What the exercise asks: Restate each line below word for word, skipping every picture.

Excerpted records:
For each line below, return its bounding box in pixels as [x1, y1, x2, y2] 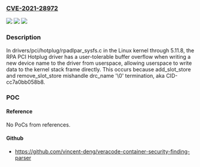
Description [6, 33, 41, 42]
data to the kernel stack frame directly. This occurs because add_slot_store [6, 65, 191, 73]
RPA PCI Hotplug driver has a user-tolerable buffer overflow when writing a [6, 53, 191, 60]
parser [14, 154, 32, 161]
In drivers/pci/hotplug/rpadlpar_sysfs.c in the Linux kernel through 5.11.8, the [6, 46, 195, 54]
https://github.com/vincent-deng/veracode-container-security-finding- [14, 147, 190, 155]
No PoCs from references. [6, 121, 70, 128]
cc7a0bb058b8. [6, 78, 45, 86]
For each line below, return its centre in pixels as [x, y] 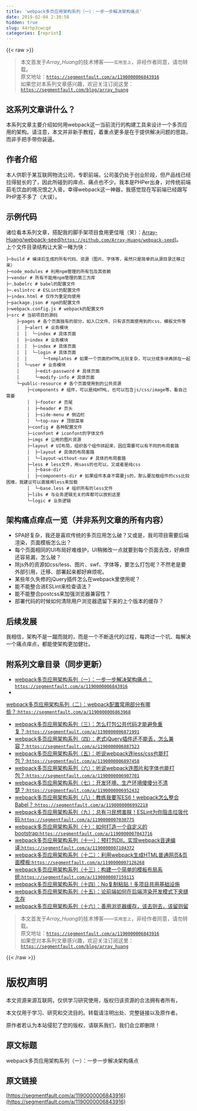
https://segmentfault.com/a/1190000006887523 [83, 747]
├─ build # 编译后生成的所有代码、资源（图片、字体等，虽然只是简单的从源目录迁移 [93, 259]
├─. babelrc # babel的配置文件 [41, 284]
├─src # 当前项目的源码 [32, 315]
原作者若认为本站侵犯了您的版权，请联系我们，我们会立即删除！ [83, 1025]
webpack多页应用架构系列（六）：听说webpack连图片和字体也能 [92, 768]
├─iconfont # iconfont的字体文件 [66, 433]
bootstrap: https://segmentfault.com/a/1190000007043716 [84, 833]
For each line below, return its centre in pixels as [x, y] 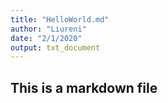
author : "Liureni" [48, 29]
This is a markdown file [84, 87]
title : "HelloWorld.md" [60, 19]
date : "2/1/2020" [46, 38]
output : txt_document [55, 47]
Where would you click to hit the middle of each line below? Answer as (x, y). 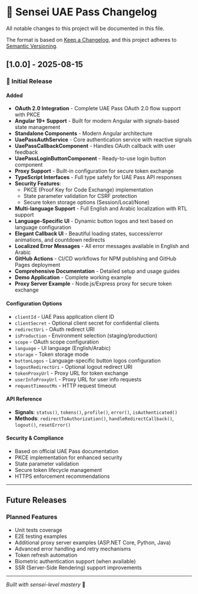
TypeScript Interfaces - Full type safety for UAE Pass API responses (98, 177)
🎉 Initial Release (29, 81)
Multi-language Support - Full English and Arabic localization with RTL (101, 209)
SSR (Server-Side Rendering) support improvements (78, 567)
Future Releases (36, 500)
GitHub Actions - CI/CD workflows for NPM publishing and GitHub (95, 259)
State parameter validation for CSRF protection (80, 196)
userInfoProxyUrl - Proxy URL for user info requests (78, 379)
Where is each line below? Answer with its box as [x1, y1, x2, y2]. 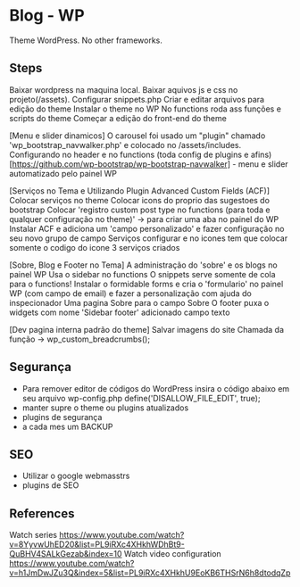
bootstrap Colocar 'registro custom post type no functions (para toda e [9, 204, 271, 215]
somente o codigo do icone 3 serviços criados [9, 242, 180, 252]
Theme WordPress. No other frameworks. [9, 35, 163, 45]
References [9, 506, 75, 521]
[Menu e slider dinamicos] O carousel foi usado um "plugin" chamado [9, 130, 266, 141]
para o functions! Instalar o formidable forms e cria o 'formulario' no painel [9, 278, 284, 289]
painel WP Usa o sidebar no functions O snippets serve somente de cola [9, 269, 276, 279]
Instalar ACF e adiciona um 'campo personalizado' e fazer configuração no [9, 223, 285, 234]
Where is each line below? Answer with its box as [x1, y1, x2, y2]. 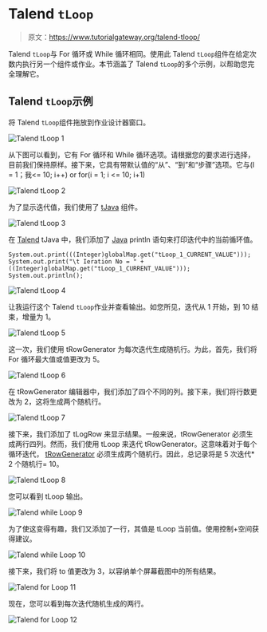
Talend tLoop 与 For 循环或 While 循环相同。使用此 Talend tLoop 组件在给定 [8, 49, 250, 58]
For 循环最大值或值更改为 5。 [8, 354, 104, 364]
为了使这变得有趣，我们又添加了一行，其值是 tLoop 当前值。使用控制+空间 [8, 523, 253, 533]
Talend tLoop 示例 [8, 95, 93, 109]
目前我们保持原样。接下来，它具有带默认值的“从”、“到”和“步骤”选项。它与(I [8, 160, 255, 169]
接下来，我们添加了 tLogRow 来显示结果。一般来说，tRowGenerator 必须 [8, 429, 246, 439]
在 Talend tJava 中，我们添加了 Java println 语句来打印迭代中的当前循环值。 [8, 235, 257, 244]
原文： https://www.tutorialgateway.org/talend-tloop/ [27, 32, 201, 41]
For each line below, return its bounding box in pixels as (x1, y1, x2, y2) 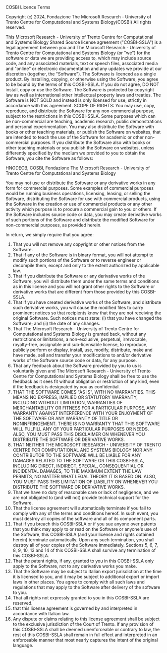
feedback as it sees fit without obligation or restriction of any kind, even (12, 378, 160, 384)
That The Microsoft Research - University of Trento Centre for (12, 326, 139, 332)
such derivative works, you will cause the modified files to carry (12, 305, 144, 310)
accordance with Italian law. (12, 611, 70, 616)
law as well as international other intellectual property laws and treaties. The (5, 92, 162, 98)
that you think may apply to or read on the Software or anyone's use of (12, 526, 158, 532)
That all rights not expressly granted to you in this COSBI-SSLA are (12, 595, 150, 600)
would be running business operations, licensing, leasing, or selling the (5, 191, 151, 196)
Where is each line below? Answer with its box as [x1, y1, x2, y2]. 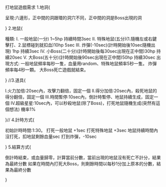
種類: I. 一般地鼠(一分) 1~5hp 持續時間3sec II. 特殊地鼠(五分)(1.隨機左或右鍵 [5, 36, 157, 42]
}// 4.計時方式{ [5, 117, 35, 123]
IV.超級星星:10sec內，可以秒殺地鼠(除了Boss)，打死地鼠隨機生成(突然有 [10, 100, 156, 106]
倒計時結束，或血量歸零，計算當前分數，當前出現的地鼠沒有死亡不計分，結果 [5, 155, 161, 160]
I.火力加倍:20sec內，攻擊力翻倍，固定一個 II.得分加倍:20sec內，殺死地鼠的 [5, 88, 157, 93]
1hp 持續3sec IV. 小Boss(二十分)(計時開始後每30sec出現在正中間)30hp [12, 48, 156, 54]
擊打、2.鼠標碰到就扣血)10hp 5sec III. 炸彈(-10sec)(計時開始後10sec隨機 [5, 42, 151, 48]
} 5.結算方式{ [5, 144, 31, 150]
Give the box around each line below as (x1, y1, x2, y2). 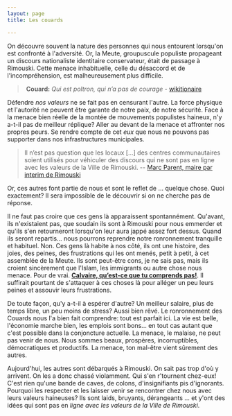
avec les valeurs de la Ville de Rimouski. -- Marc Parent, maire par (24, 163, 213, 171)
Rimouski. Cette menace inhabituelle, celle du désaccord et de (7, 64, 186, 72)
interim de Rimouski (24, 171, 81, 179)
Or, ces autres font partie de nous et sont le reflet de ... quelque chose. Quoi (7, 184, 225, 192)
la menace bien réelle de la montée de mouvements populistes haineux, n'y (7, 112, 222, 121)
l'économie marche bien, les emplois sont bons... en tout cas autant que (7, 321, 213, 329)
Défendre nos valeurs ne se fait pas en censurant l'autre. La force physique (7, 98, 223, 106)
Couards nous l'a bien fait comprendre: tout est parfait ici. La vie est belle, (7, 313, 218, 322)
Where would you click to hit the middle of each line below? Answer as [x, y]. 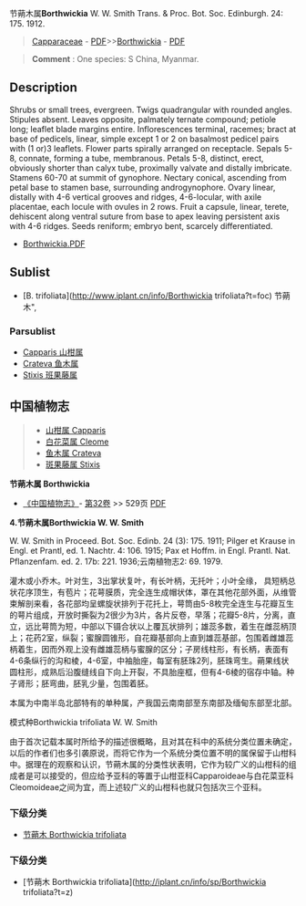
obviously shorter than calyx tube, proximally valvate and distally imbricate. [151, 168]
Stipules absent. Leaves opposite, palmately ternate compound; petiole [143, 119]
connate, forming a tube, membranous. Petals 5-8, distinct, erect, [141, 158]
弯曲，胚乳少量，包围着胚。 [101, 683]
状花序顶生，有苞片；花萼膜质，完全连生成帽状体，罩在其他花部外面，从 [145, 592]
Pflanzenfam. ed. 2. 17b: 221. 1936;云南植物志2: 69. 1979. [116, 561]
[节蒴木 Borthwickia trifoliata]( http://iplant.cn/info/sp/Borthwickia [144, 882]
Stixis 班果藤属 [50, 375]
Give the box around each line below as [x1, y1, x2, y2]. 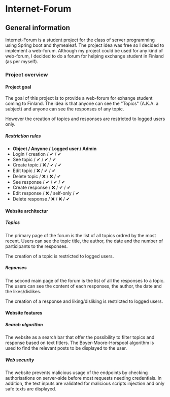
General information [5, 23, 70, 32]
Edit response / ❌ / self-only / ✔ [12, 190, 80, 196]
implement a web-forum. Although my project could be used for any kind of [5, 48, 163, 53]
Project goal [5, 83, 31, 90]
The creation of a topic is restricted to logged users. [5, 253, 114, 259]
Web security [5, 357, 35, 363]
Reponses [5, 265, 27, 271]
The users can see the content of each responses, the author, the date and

Expected answer:
For each line below, return its bounding box in pixels as [x1, y1, x2, y2] 
Description [6, 33, 41, 42]
data to the kernel stack frame directly. This occurs because add_slot_store [6, 65, 191, 73]
RPA PCI Hotplug driver has a user-tolerable buffer overflow when writing a [6, 53, 191, 60]
parser [14, 154, 32, 161]
In drivers/pci/hotplug/rpadlpar_sysfs.c in the Linux kernel through 5.11.8, the [6, 46, 195, 54]
https://github.com/vincent-deng/veracode-container-security-finding- [14, 147, 190, 155]
No PoCs from references. [6, 121, 70, 128]
cc7a0bb058b8. [6, 78, 45, 86]
For each line below, return its centre in pixels as [x, y] 
https://segmentfault.com/a/1190000006887523 [83, 747]
├─ build # 编译后生成的所有代码、资源（图片、字体等，虽然只是简单的从源目录迁移 [93, 259]
├─. babelrc # babel的配置文件 [41, 284]
├─src # 当前项目的源码 [32, 315]
原作者若认为本站侵犯了您的版权，请联系我们，我们会立即删除！ [83, 1025]
webpack多页应用架构系列（六）：听说webpack连图片和字体也能 [92, 768]
├─iconfont # iconfont的字体文件 [66, 433]
bootstrap: https://segmentfault.com/a/1190000007043716 [84, 833]
For each line below, return its centre in pixels as [x, y] 
author : "Liureni" [48, 29]
This is a markdown file [84, 87]
title : "HelloWorld.md" [60, 19]
date : "2/1/2020" [46, 38]
output : txt_document [55, 47]
Where would you click to hit the middle of each line below? Answer as (x, y). 
TypeScript Interfaces - Full type safety for UAE Pass API responses (98, 177)
🎉 Initial Release (29, 81)
Multi-language Support - Full English and Arabic localization with RTL (101, 209)
SSR (Server-Side Rendering) support improvements (78, 567)
Future Releases (36, 500)
GitHub Actions - CI/CD workflows for NPM publishing and GitHub (95, 259)
State parameter validation for CSRF protection (80, 196)
userInfoProxyUrl - Proxy URL for user info requests (78, 379)
Where is each line below? Answer with its box as [x1, y1, x2, y2]. 
bootstrap Colocar 'registro custom post type no functions (para toda e [9, 204, 271, 215]
somente o codigo do icone 3 serviços criados [9, 242, 180, 252]
Theme WordPress. No other frameworks. [9, 35, 163, 45]
References [9, 506, 75, 521]
[Menu e slider dinamicos] O carousel foi usado um "plugin" chamado [9, 130, 266, 141]
para o functions! Instalar o formidable forms e cria o 'formulario' no painel [9, 278, 284, 289]
painel WP Usa o sidebar no functions O snippets serve somente de cola [9, 269, 276, 279]
Instalar ACF e adiciona um 'campo personalizado' e fazer configuração no [9, 223, 285, 234]
Where is each line below? Answer with its box as [x1, y1, x2, y2]. 
Talend tLoop 与 For 循环或 While 循环相同。使用此 Talend tLoop 组件在给定 [8, 49, 250, 58]
For 循环最大值或值更改为 5。 [8, 354, 104, 364]
为了使这变得有趣，我们又添加了一行，其值是 tLoop 当前值。使用控制+空间 [8, 523, 253, 533]
Talend tLoop 示例 [8, 95, 93, 109]
目前我们保持原样。接下来，它具有带默认值的“从”、“到”和“步骤”选项。它与(I [8, 160, 255, 169]
接下来，我们添加了 tLogRow 来显示结果。一般来说，tRowGenerator 必须 [8, 429, 246, 439]
在 Talend tJava 中，我们添加了 Java println 语句来打印迭代中的当前循环值。 [8, 235, 257, 244]
原文： https://www.tutorialgateway.org/talend-tloop/ [27, 32, 201, 41]
For each line below, return its bounding box in pixels as (x1, y1, x2, y2) 
feedback as it sees fit without obligation or restriction of any kind, even (12, 378, 160, 384)
That The Microsoft Research - University of Trento Centre for (12, 326, 139, 332)
such derivative works, you will cause the modified files to carry (12, 305, 144, 310)
accordance with Italian law. (12, 611, 70, 616)
law as well as international other intellectual property laws and treaties. The (5, 92, 162, 98)
that you think may apply to or read on the Software or anyone's use of (12, 526, 158, 532)
That all rights not expressly granted to you in this COSBI-SSLA are (12, 595, 150, 600)
would be running business operations, licensing, leasing, or selling the (5, 191, 151, 196)
Where is each line below? Answer with its box as [x1, y1, x2, y2]. 
種類: I. 一般地鼠(一分) 1~5hp 持續時間3sec II. 特殊地鼠(五分)(1.隨機左或右鍵 [5, 36, 157, 42]
}// 4.計時方式{ [5, 117, 35, 123]
IV.超級星星:10sec內，可以秒殺地鼠(除了Boss)，打死地鼠隨機生成(突然有 [10, 100, 156, 106]
倒計時結束，或血量歸零，計算當前分數，當前出現的地鼠沒有死亡不計分，結果 [5, 155, 161, 160]
I.火力加倍:20sec內，攻擊力翻倍，固定一個 II.得分加倍:20sec內，殺死地鼠的 [5, 88, 157, 93]
1hp 持續3sec IV. 小Boss(二十分)(計時開始後每30sec出現在正中間)30hp [12, 48, 156, 54]
擊打、2.鼠標碰到就扣血)10hp 5sec III. 炸彈(-10sec)(計時開始後10sec隨機 [5, 42, 151, 48]
} 5.結算方式{ [5, 144, 31, 150]
Give the box around each line below as (x1, y1, x2, y2). 
avec les valeurs de la Ville de Rimouski. -- Marc Parent, maire par (24, 163, 213, 171)
Rimouski. Cette menace inhabituelle, celle du désaccord et de (7, 64, 186, 72)
interim de Rimouski (24, 171, 81, 179)
Or, ces autres font partie de nous et sont le reflet de ... quelque chose. Quoi (7, 184, 225, 192)
la menace bien réelle de la montée de mouvements populistes haineux, n'y (7, 112, 222, 121)
l'économie marche bien, les emplois sont bons... en tout cas autant que (7, 321, 213, 329)
Défendre nos valeurs ne se fait pas en censurant l'autre. La force physique (7, 98, 223, 106)
Couards nous l'a bien fait comprendre: tout est parfait ici. La vie est belle, (7, 313, 218, 322)
Where would you click to hit the middle of each line below? Answer as [x, y]. 
obviously shorter than calyx tube, proximally valvate and distally imbricate. [151, 168]
Stipules absent. Leaves opposite, palmately ternate compound; petiole [143, 119]
connate, forming a tube, membranous. Petals 5-8, distinct, erect, [141, 158]
弯曲，胚乳少量，包围着胚。 [101, 683]
状花序顶生，有苞片；花萼膜质，完全连生成帽状体，罩在其他花部外面，从 [145, 592]
Pflanzenfam. ed. 2. 17b: 221. 1936;云南植物志2: 69. 1979. [116, 561]
[节蒴木 Borthwickia trifoliata]( http://iplant.cn/info/sp/Borthwickia [144, 882]
Stixis 班果藤属 [50, 375]
Give the box around each line below as [x1, y1, x2, y2]. 
General information [5, 23, 70, 32]
Edit response / ❌ / self-only / ✔ [12, 190, 80, 196]
implement a web-forum. Although my project could be used for any kind of [5, 48, 163, 53]
Project goal [5, 83, 31, 90]
The creation of a topic is restricted to logged users. [5, 253, 114, 259]
Web security [5, 357, 35, 363]
Reponses [5, 265, 27, 271]
The users can see the content of each responses, the author, the date and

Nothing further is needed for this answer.